An internal poll done by Paul Dewar's camp suggests Thomas Mulcair is the front-runner in the NDP's leadership campaign.

An internal poll done by Paul Dewar's camp suggests Thomas Mulcair is the front-runner in the NDP's leadership campaign.
David Cooper/Toronto Star
Joanna Smith Ottawa Bureau

OTTAWA—Thomas Mulcair is the front-runner in the New Democratic leadership race and is on track to win a quarter of votes on the first ballot, according to an internal poll done by the campaign for rival Ottawa MP Paul Dewar.

The first internal survey to be made public in the race to replace the late Jack Layton as leader on March 24 caused a stir on Monday, with three campaigns welcoming — and spinning — what they viewed as good news for their candidates and a third insisting their poor showing does not reflect reality.

The results say that 25.5 per cent of decided voters support Mulcair as their first choice, while 16.8 per cent support Toronto MP Peggy Nash, 15.1 per cent support Dewar, 12.8 per cent support British Columbia MP Nathan Cullen and 12.7 per cent named veteran party strategist Brian Topp as their first choice.

Twenty-nine per cent of the 6,373 card-carrying NDP members who participated in the automated telephone poll were undecided when asked to pick the candidate they support in the leadership race.

The Dewar campaign played up a number showing the Ottawa MP in first place for second choice to support their argument that he can emerge victorious, but withheld polling data about whose supporters would go where if their preferred candidate drops off the ballot.

The Topp campaign moved quickly to dismiss the results.

“Needless to say, we know from our own polling and canvassing that the findings don’t reflect what’s happening on the ground,” says an email that national campaign director Raymond Guardia apparently sent to campaign staff.
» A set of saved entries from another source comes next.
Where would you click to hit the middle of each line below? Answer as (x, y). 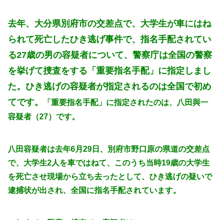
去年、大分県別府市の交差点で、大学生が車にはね (110, 23)
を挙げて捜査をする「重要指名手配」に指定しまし (110, 70)
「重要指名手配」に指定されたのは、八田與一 (126, 102)
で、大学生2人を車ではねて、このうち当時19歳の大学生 (109, 163)
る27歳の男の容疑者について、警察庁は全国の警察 (110, 55)
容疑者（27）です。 (44, 116)
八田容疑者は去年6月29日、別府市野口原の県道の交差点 (109, 149)
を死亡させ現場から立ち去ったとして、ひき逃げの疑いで (110, 177)

It notes that telephone calls to 7,500 voting party members over the past two weeks showed 28 per cent of them intend to support Topp on the first ballot.

Guardia later told the Star that an internal poll done for the Topp campaign last November “doesn’t compare at all” to the Dewar poll, but would say nothing more about it except that it did not put Mulcair in first place.

The leadership campaigns for Mulcair and Nash, on the other hand, reacted warmly to what the Dewar campaign had put in the window.

“This confirms what we knew: Tom is ahead. It also confirms . . . that there is a real battle going on between four different candidates for second place,” said a senior official with the Mulcair campaign.

The Nash campaign spun the results her way.

“Not only does it reflect what we have been seeing ourselves — that this race is boiling down to a decision between Peggy and Tom, since they are both in the lead for the first choice of voters — it shows just how strong the second-choice support for Peggy is,” campaign spokeswoman Zuzia Danielski wrote in an email Monday.

The poll was conducted by the Dewar campaign using interactive voice-response calling provided by Vaughan-based Solus One on Feb. 8 and 9, but participants were not told that it had anything to do with the Ottawa MP.

The Dewar campaign says it weighted the responses to “accurately reflect” the NDP membership numbers provided to campaigns on Feb. 2.

The campaign says it contacted 56,522 members of the NDP for the poll, received responses from 6,373 and that the margin of error was 1.19 percentage points, 19 times out of 20.